– Ну что же, попробуем, – согласился отец, – только не на улице: там мокрым-мокрехонько после дождя, – а на веранде. Между прочим, этот способ: уподобление себя объекту в любых мелочах поведения – во всех случаях очень хорошо помогает настроиться на внушение и подчинение объекта своей воле. Он видит сходство с собой и подсознательно начинает испытывать расположение к человеку, который подобен ему, а значит, не враг, значит, ему можно доверять и без сопротивления принимать исходящие от него посылы.
– А твои гости уже уехали? – безмятежно спросила Лиза.
Трапезников кивнул, и Гроза увидел, как его лицо вдруг свело судорогой глубокого страдания. Но тотчас Николай Александрович стал прежним – спокойным, внимательным…
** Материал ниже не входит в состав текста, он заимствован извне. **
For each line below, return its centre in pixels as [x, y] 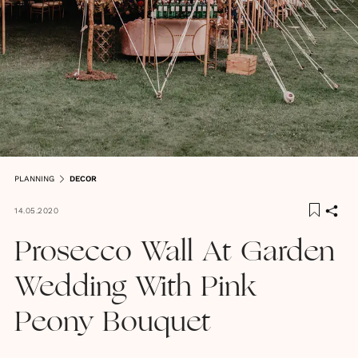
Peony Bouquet [113, 324]
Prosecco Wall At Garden [175, 253]
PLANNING [34, 179]
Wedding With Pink [135, 288]
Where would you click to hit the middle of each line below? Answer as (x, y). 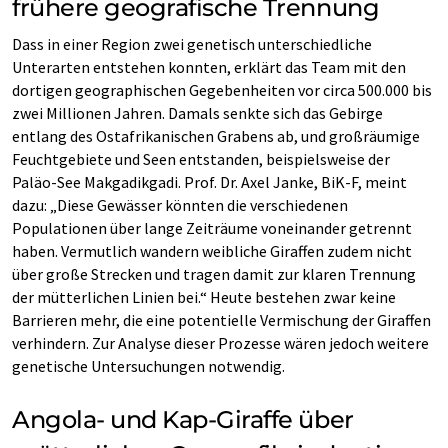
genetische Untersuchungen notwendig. (148, 366)
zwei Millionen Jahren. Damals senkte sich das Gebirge (197, 113)
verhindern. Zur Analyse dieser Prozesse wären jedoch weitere (220, 343)
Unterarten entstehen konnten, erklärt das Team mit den (209, 67)
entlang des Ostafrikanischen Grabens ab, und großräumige (216, 136)
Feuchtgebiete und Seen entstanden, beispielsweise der (201, 159)
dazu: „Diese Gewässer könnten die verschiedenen (180, 205)
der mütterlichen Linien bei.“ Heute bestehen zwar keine (204, 297)
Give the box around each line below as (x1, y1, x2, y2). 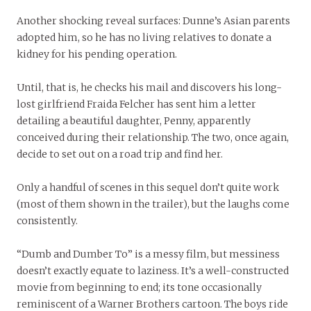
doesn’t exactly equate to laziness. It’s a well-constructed (17, 264, 289, 278)
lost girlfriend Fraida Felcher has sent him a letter (17, 98, 256, 111)
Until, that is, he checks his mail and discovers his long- (17, 81, 282, 94)
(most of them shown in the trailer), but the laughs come (17, 198, 289, 211)
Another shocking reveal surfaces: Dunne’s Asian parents (17, 15, 290, 28)
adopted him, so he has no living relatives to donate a (17, 31, 271, 44)
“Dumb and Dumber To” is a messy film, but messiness (17, 248, 280, 261)
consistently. (17, 215, 78, 228)
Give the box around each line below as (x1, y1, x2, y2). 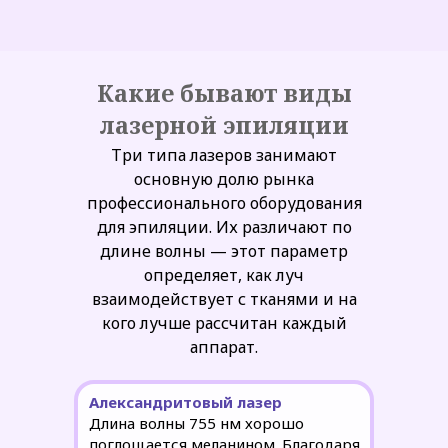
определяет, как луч (144, 264, 304, 286)
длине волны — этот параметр (100, 240, 348, 262)
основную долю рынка (134, 168, 314, 190)
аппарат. (190, 336, 258, 358)
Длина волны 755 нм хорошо (89, 413, 304, 433)
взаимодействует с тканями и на (91, 288, 357, 310)
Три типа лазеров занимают (111, 144, 337, 166)
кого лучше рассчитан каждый (101, 312, 347, 334)
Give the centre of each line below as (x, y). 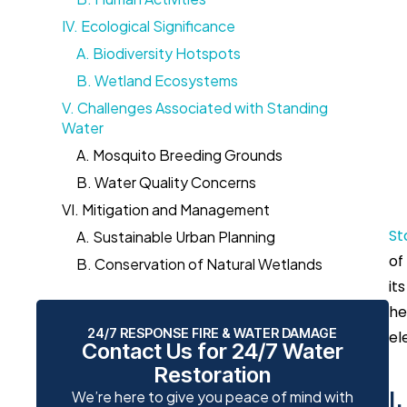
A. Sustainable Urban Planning (176, 237)
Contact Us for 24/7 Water (212, 351)
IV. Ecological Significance (149, 26)
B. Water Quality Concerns (166, 182)
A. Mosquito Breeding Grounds (179, 155)
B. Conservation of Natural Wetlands (199, 264)
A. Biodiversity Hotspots (159, 53)
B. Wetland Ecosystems (157, 80)
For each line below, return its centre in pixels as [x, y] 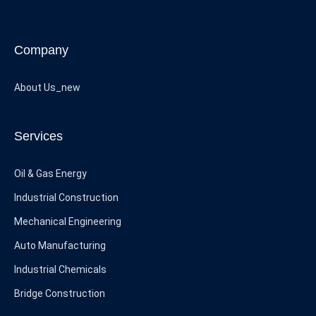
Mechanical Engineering [68, 221]
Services [38, 136]
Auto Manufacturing [60, 245]
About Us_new [47, 87]
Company [41, 50]
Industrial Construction [66, 197]
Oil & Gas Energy [50, 174]
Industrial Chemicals [60, 269]
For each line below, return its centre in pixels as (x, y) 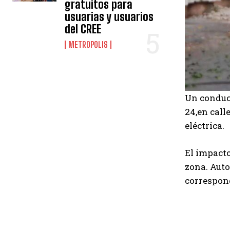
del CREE (83, 29)
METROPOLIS (88, 44)
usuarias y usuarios (109, 17)
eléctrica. (205, 126)
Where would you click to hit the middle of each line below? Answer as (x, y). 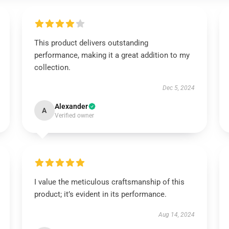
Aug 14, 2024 (177, 215)
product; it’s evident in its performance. (100, 194)
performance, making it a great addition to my (112, 55)
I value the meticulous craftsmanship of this (109, 182)
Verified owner (74, 116)
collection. (52, 67)
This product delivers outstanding (91, 43)
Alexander (71, 106)
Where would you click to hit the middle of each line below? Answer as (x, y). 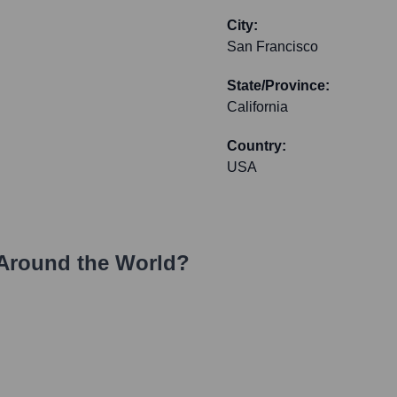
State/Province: (278, 86)
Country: (257, 146)
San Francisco (272, 47)
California (257, 107)
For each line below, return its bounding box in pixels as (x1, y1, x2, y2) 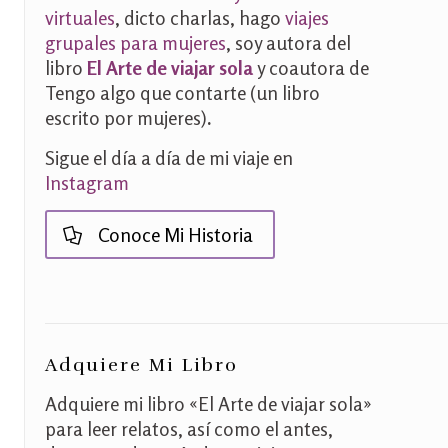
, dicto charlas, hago (115, 6, 285, 29)
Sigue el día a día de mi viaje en (45, 146, 293, 169)
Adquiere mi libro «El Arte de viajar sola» (45, 392, 372, 415)
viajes (285, 6, 329, 29)
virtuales (45, 6, 115, 29)
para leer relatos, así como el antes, (45, 417, 333, 440)
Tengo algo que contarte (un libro (45, 81, 320, 104)
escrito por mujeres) (45, 106, 207, 129)
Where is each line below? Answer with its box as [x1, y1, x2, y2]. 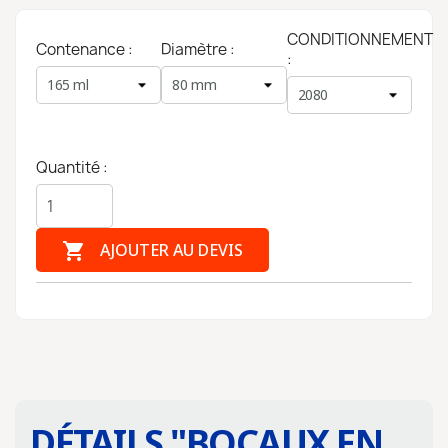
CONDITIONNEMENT [286, 29, 433, 50]
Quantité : [36, 157, 108, 178]
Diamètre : [161, 39, 236, 60]
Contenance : [36, 39, 133, 60]
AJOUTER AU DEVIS [96, 239, 243, 261]
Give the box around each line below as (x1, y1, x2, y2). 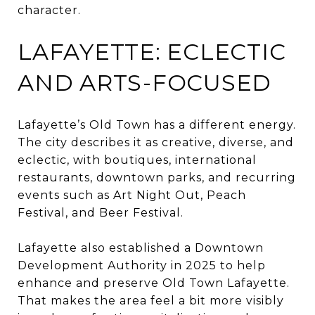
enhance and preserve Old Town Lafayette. (18, 276, 290, 290)
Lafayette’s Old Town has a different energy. (18, 117, 296, 131)
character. (18, 3, 81, 17)
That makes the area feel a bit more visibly (18, 293, 284, 307)
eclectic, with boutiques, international (18, 153, 257, 167)
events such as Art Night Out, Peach (18, 188, 246, 202)
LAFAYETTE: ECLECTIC (18, 37, 286, 65)
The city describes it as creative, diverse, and (18, 135, 294, 149)
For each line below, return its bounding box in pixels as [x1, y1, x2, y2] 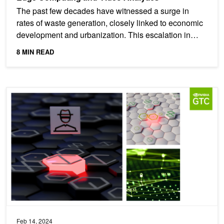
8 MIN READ [16, 47, 54, 57]
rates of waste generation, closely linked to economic [16, 17, 203, 29]
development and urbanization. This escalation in [16, 29, 190, 41]
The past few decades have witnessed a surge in [16, 5, 189, 17]
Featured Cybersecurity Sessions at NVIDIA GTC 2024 [6, 86, 185, 97]
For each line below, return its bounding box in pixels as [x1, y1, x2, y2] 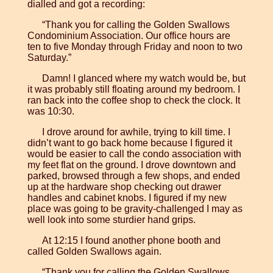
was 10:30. [27, 106, 74, 117]
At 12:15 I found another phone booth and [41, 235, 221, 246]
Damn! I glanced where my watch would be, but [41, 73, 246, 84]
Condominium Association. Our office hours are [27, 30, 230, 41]
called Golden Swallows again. [27, 246, 161, 257]
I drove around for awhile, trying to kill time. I [41, 127, 230, 138]
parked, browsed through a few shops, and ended [27, 171, 240, 182]
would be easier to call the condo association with [27, 149, 241, 160]
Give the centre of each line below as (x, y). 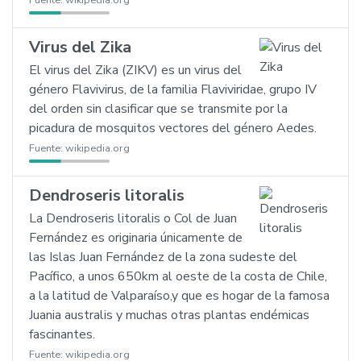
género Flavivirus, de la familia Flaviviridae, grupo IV (173, 89)
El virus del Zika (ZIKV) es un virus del (135, 70)
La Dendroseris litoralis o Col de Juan (133, 218)
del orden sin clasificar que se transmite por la (158, 109)
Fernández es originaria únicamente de (136, 238)
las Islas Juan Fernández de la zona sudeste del (163, 257)
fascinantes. (62, 334)
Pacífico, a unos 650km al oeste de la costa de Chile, (178, 276)
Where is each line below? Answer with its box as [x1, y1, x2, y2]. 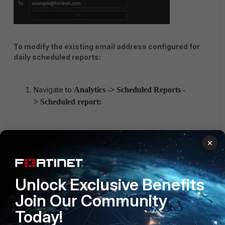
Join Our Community [15, 191, 167, 210]
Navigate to [34, 85, 74, 94]
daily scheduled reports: [14, 53, 101, 62]
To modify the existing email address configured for [14, 42, 200, 51]
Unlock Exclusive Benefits [15, 175, 204, 194]
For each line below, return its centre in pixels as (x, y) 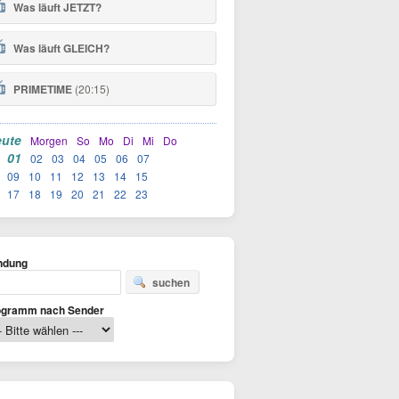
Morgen (49, 140)
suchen (171, 282)
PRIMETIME (43, 89)
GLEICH (83, 48)
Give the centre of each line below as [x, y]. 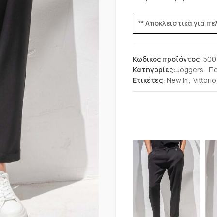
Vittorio [205, 80]
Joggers [190, 70]
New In [177, 80]
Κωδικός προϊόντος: [168, 59]
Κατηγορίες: [154, 70]
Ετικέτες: [149, 80]
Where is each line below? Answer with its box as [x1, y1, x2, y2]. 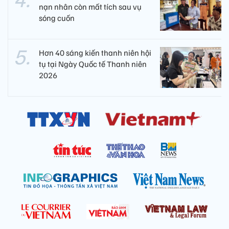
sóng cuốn [39, 13, 75, 24]
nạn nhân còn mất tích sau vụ [39, 2, 142, 12]
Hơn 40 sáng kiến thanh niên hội [39, 48, 151, 58]
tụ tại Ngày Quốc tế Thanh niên [39, 59, 147, 70]
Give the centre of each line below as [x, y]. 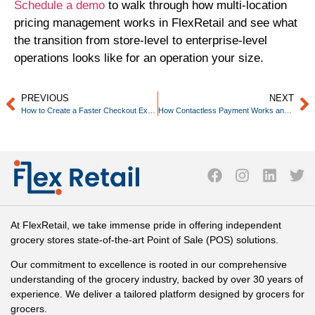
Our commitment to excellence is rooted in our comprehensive [149, 265]
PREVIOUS [45, 98]
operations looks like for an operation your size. [139, 58]
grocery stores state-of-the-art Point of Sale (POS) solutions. [144, 239]
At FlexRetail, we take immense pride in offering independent [146, 225]
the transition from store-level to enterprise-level [141, 41]
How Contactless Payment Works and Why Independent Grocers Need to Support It [288, 111]
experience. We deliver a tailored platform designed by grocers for [157, 294]

Как ни странно, сцена из Куприна, не раз потом перечитанная, и в самом деле помогла Грозе освоить непрямое внушение! Однако даже на радостях он не мог забыть о подслушанном разговоре.
Василий Васильевич Васильев служил в речном пароходстве на какой-то руководящей должности. Ольга толком не знала, на какой, да это ее и не интересовало. Анастасия Степановна была учительницей в школе для взрослых: на курсах ликвидации безграмотности. Курсы эти для краткости назывались ликбезы и работали даже летом, когда во всех школах уже начинались каникулы. На занятия Анастасия Степановна уходила только вечером, а днем готовилась к ним, читала, играла на рояле, занималась небольшим садиком. Она была искусной рукодельницей и не только сама шила свои скромные, но красивые платья, но из двух своих старых мигом смастерила Жене новые распашонки, а Ольге – отличное платье и кофточку. У той ведь ничего не было, кроме юбки да полосатой футболки, в которых она сбежала от Фаины Ивановны. Ну и еще пальто; однако погода установилась теплая, про пальто можно было на время забыть.
Еще Анастасия Степановна отыскала в шкафу босоножки, которые были ей малы, и отдала Ольге: почти совсем новые босоножки! И Ольга, с облегчением отставив осточертевшие баретки, немедленно эти босоножки надела и теперь то и знай на них любовалась, потому что такой красоты она в жизни не нашивала. Подобные туфельки она видела в Москве, в витринах магазинов на Кузнецком мосту, однако товары в тех магазинах были отнюдь не по ее деньгам, ну а по талонам, то есть гораздо дешевле, разрешалось приобрести только что-то вроде ее бареток, глядя на которые невозможно было понять, предназначены они для женщин или для мальчиков.
Кроме того, Ольга получила первое месячное жалованье (ей определили 150 рублей в месяц[48]
, и это при том, что она жила на всем готовом и ни за еду, ни за квартиру с нее не высчитывали!) и обновила свое заношенное, застиранное бельишко. Но сначала в универмаге на Дзержинского купила малюсенький флакончик духов «Ландыш серебристый»: в последнее время парфюмерии стали выпускать гораздо больше, и она очень подешевела. Как давно у Ольги не было никаких духов! У Анастасии Степановны на туалетном столике стояли и «Красная Москва», и «Белая сирень», и «Персидская сирень», и «Красный мак»… Когда Ольга зашла в бельевой отдел, то сразу обратила внимание на чулки: обычные нитяные, фильдекосовые да фильдеперсовые[49] (эти были самые дорогие!). Однако таких белых, тончайших, будто газовых, с кружевными подвязками, которые давала ей Фаина Ивановна в тот достопамятный вечер, в магазине не продавали…И тогда чуть ли не впервые Ольга вспомнила все, что с ней случилось, вспомнила Андреянова… И содрогнулась душой и телом от смутных ощущений, которые остались у нее об их встрече. Она тогда много выпила, сильно опьянела и очень хотела спать, однако так и не избавилась от скованности и страха перед мужским телом – таким настойчивым и неугомонным.
Конечно, она не была совсем уж наивной простушкой и кое-что знала об отношениях мужчин и женщин. С детства помнила недовольство мачехи отцом, который был «бревном со слишком маленьким сучком». Даже без четкого понимания смысла слов слышать это Ольге было ужасно, унизительно, стыдно, с тех пор она и невзлюбила даже разговоры «про это дело», особенно когда поселилась в общежитии трамвайного депо. Нравы там царили ну до того свободные, что ночной приход парня в комнату к девушке никого не смущал. Главное, чтобы пьянки по ночам не заводили и драки не затевали. Сколько раз Ольге приходилось просыпаться от скрипа соседней кровати или прерывистых вздохов, а то и от громких стонов! Соседки смеялись над ее замкнутостью и застенчивостью, их дружки предлагали привести приятеля и для нее, однако Ольга угрюмо качала головой и бурчала: «Вам же замуж идти, а на распробованных кто женится?!» На нее обиделись, прозвали Монашкой и отстали.